YOUR ASSIGNMENT
Write out exactly the lines from the one holding "For each line" to the last line of the entries, both ends included and nothing else, without the pictures.

DATA PROVIDED
☆ ☆ ☆ ☆
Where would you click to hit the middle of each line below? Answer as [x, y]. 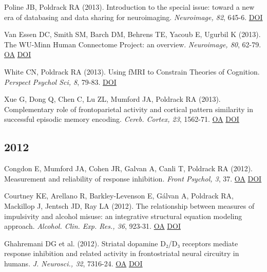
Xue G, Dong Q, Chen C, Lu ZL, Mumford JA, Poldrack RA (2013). [112, 99]
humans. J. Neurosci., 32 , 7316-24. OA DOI [73, 263]
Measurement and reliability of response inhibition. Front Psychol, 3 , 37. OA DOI [133, 178]
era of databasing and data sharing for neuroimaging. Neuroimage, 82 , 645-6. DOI [133, 17]
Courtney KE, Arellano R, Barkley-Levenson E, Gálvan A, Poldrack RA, [119, 196]
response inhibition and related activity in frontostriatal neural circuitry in [122, 253]
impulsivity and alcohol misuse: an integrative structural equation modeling [123, 216]
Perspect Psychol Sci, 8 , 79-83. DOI [60, 81]
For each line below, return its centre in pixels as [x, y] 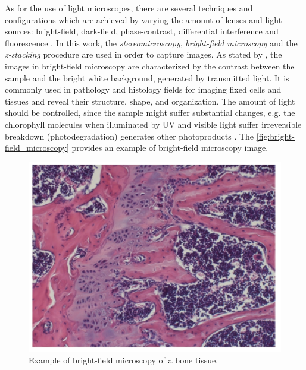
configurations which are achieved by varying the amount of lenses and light [143, 19]
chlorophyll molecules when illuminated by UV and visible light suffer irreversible [153, 124]
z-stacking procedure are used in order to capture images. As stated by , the [143, 54]
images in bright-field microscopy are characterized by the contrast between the [150, 66]
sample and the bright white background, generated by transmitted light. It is [147, 78]
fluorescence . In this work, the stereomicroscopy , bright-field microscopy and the [151, 42]
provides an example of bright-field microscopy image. [170, 148]
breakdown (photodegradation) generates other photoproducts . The [129, 136]
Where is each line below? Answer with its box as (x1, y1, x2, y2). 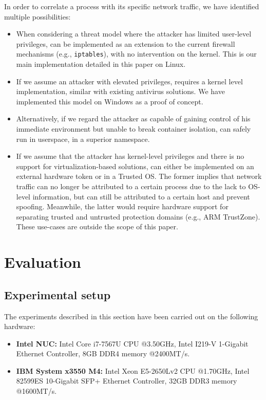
☆ ☆ ☆ ☆
TASK ANSWER
For each line below, return its centre in pixels as [x, y] 
configurations which are achieved by varying the amount of lenses and light [143, 19]
chlorophyll molecules when illuminated by UV and visible light suffer irreversible [153, 124]
z-stacking procedure are used in order to capture images. As stated by , the [143, 54]
images in bright-field microscopy are characterized by the contrast between the [150, 66]
sample and the bright white background, generated by transmitted light. It is [147, 78]
fluorescence . In this work, the stereomicroscopy , bright-field microscopy and the [151, 42]
provides an example of bright-field microscopy image. [170, 148]
breakdown (photodegradation) generates other photoproducts . The [129, 136]
Where is each line below? Answer with its box as (x1, y1, x2, y2). 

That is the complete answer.